Saved data entries:
···
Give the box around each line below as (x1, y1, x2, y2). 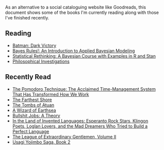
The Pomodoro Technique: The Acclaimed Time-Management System (12, 86, 156, 92)
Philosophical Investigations (12, 58, 70, 64)
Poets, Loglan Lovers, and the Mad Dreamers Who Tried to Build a (12, 123, 148, 129)
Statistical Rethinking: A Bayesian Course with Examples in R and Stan (12, 53, 156, 59)
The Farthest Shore (12, 97, 52, 103)
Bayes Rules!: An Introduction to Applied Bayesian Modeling (12, 47, 135, 54)
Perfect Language (12, 128, 50, 134)
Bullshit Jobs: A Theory (12, 112, 61, 119)
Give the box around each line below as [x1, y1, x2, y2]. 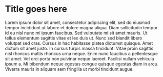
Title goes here [5, 3, 67, 15]
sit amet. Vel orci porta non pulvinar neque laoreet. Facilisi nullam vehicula [5, 56, 154, 61]
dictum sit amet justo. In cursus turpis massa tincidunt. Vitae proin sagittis [5, 45, 154, 51]
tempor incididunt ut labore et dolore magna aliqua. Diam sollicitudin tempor [5, 24, 158, 30]
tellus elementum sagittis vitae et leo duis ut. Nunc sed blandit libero [5, 35, 143, 41]
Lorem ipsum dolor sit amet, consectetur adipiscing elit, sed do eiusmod [5, 19, 150, 25]
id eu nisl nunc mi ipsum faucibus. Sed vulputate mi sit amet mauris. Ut [5, 30, 147, 36]
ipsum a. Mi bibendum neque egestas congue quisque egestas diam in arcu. [5, 61, 159, 67]
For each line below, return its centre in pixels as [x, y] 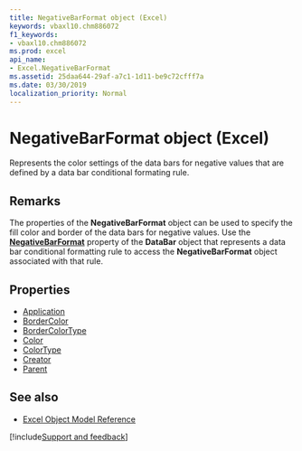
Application [44, 312]
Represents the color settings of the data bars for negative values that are [147, 163]
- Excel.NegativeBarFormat [60, 69]
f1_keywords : [34, 34]
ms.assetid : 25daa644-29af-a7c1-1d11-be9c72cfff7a [107, 77]
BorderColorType [55, 331]
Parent [35, 369]
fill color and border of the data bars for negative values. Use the [130, 232]
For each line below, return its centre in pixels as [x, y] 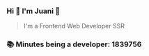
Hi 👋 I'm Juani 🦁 [33, 11]
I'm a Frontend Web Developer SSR [74, 26]
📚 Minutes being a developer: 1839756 [74, 44]
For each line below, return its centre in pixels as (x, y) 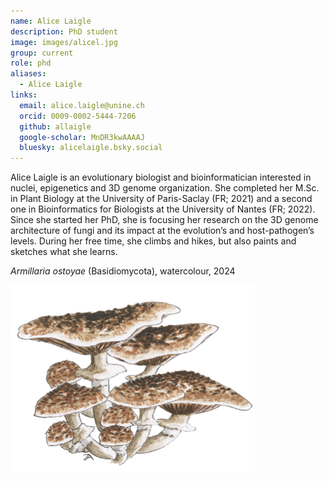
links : (24, 95)
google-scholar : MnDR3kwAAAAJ (82, 137)
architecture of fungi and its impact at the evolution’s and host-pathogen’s (162, 231)
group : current (42, 53)
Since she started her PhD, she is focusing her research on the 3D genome (164, 220)
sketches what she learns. (64, 252)
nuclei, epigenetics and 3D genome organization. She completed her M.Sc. (165, 188)
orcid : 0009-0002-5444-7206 (78, 116)
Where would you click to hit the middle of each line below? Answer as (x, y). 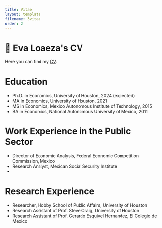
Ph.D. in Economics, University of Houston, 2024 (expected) (74, 96)
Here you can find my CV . (31, 62)
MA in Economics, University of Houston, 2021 (60, 101)
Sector (19, 142)
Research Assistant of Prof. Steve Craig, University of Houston (76, 210)
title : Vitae (19, 10)
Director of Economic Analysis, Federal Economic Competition (76, 156)
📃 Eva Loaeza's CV (44, 48)
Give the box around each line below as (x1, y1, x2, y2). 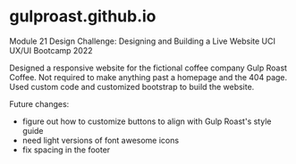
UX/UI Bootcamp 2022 (9, 45, 93, 55)
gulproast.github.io (9, 6, 156, 27)
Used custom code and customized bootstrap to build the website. (9, 81, 255, 92)
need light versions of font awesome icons (21, 135, 180, 145)
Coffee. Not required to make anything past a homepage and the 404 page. (9, 71, 288, 82)
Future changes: (9, 98, 70, 109)
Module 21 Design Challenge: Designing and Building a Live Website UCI (9, 36, 275, 46)
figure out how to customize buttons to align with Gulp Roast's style (21, 116, 272, 127)
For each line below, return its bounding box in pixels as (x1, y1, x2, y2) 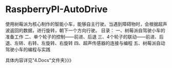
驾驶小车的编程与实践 (5, 46, 50, 52)
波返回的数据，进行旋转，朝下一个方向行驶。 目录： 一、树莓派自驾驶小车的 (5, 27, 165, 33)
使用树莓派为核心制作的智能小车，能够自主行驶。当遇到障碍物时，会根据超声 (5, 21, 167, 27)
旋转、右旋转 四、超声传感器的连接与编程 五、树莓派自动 (45, 40, 165, 46)
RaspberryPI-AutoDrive (5, 4, 108, 15)
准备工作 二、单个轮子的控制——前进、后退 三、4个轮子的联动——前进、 (5, 33, 159, 40)
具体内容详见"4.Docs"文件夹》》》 (5, 57, 74, 63)
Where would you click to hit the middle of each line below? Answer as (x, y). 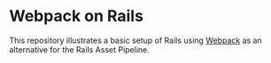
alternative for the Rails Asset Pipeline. (80, 49)
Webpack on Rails (77, 16)
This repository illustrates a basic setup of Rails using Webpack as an (136, 40)
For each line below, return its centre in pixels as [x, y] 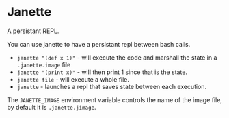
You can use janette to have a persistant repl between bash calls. [99, 44]
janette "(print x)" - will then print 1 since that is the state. [102, 72]
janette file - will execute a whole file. [73, 79]
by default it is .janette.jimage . [52, 107]
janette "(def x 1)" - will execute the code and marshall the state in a [117, 57]
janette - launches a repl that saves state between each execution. [112, 86]
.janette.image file [44, 64]
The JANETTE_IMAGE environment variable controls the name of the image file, [114, 99]
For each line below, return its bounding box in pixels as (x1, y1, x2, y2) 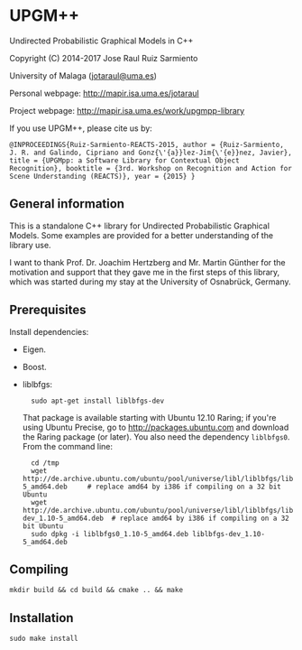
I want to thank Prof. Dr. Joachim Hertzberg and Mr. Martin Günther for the (9, 256, 286, 267)
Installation (9, 610, 74, 626)
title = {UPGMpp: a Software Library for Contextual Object (9, 155, 241, 165)
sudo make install (9, 634, 78, 644)
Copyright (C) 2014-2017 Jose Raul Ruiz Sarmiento (9, 52, 198, 63)
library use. (9, 239, 51, 250)
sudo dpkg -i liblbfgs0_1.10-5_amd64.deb (31, 529, 189, 538)
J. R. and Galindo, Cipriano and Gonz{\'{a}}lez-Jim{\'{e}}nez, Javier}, (9, 148, 293, 157)
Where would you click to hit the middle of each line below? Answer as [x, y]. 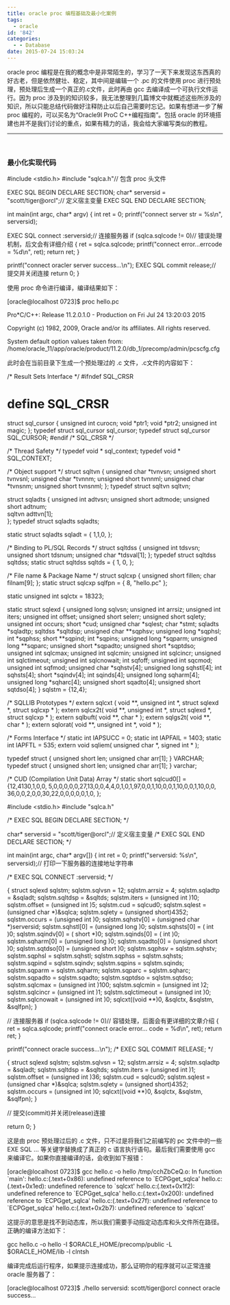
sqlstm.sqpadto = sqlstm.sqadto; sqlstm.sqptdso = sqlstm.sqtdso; [100, 978]
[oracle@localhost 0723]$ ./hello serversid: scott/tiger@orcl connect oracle [114, 1288]
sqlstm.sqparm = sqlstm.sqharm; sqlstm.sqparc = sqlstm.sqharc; [99, 971]
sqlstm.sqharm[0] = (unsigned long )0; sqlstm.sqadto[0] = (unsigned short [112, 941]
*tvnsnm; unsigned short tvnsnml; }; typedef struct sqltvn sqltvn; [99, 486]
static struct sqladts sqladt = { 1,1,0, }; [60, 534]
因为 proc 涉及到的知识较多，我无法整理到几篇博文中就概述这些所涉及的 [120, 97]
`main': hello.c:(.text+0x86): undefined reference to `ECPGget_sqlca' [104, 1179]
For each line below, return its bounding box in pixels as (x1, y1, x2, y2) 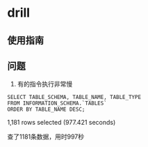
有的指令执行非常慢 (17, 80, 73, 88)
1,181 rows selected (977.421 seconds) (7, 118, 116, 127)
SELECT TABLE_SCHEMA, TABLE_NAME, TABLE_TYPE (7, 94, 141, 101)
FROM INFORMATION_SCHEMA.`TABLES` (7, 100, 108, 107)
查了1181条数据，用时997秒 (7, 132, 85, 141)
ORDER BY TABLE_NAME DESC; (7, 106, 85, 113)
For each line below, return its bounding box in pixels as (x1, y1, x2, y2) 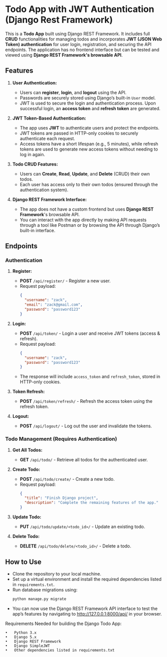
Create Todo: (12, 466, 40, 472)
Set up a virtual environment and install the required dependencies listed (12, 576, 162, 582)
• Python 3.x (5, 630, 37, 635)
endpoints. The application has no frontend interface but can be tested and (5, 47, 160, 53)
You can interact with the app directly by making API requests (19, 217, 147, 223)
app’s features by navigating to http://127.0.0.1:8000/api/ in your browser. (12, 610, 162, 616)
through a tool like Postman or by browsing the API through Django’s (19, 222, 161, 228)
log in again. (19, 151, 45, 157)
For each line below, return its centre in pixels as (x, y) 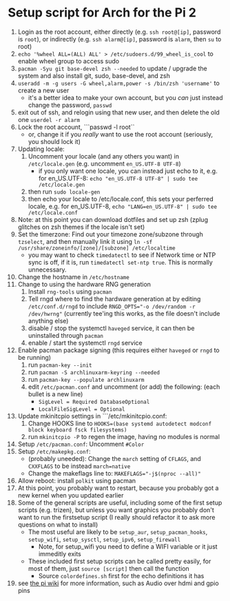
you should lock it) (54, 141)
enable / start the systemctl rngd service (85, 343)
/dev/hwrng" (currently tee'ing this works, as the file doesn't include (124, 313)
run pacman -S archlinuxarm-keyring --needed (94, 372)
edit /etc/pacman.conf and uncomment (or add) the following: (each (124, 387)
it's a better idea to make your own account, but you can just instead (125, 97)
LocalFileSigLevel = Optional (82, 409)
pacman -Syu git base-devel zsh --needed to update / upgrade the (112, 68)
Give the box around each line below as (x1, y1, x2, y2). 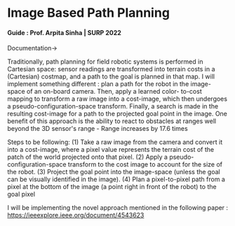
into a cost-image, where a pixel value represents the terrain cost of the (7, 146, 215, 154)
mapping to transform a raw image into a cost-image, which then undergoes (7, 94, 228, 103)
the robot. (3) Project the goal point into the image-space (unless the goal (7, 168, 220, 176)
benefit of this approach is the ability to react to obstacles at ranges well (7, 117, 216, 125)
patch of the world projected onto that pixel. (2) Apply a (7, 153, 168, 162)
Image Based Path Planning (7, 5, 170, 21)
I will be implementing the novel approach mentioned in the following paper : (7, 204, 229, 212)
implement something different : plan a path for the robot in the (7, 80, 189, 88)
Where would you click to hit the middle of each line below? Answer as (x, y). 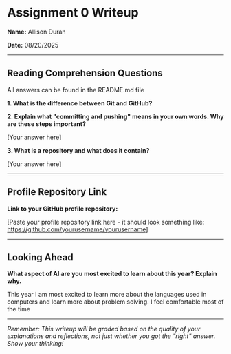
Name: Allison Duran (37, 32)
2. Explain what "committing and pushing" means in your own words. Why (115, 116)
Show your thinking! (35, 344)
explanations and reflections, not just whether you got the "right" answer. (111, 336)
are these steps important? (46, 124)
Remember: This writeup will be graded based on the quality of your (104, 329)
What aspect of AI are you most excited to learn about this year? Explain (112, 274)
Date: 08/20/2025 (33, 45)
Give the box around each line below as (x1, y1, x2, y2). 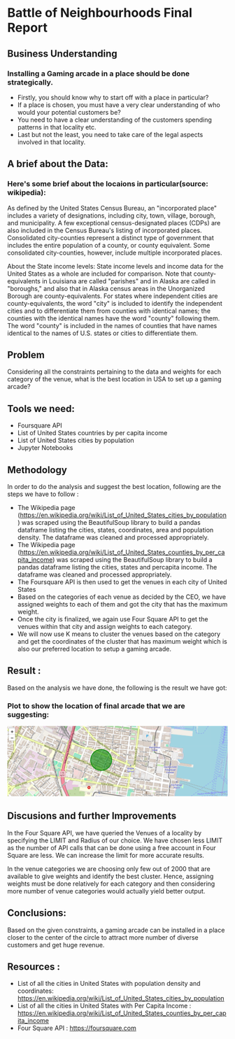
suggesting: (7, 709, 50, 719)
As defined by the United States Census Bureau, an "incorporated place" (7, 204, 218, 212)
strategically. (7, 77, 54, 87)
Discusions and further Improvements (7, 810, 177, 822)
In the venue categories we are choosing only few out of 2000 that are (7, 864, 211, 872)
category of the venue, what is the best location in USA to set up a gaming (7, 375, 222, 383)
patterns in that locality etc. (17, 122, 97, 131)
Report (7, 20, 48, 36)
···
▶ Task to carry out
With the pictures omitted, copy the entries above exactly from the line containing "What aspect of" through the line containing "strategically. (7, 77, 54, 87)", both lines included.

▶ Solution
What aspect of AI are you most excited to learn about this year? Explain (112, 274)
Date: 08/20/2025 (33, 45)
Give the box around each line below as (x1, y1, x2, y2). 
suggesting: (7, 709, 50, 719)
As defined by the United States Census Bureau, an "incorporated place" (7, 204, 218, 212)
strategically. (7, 77, 54, 87)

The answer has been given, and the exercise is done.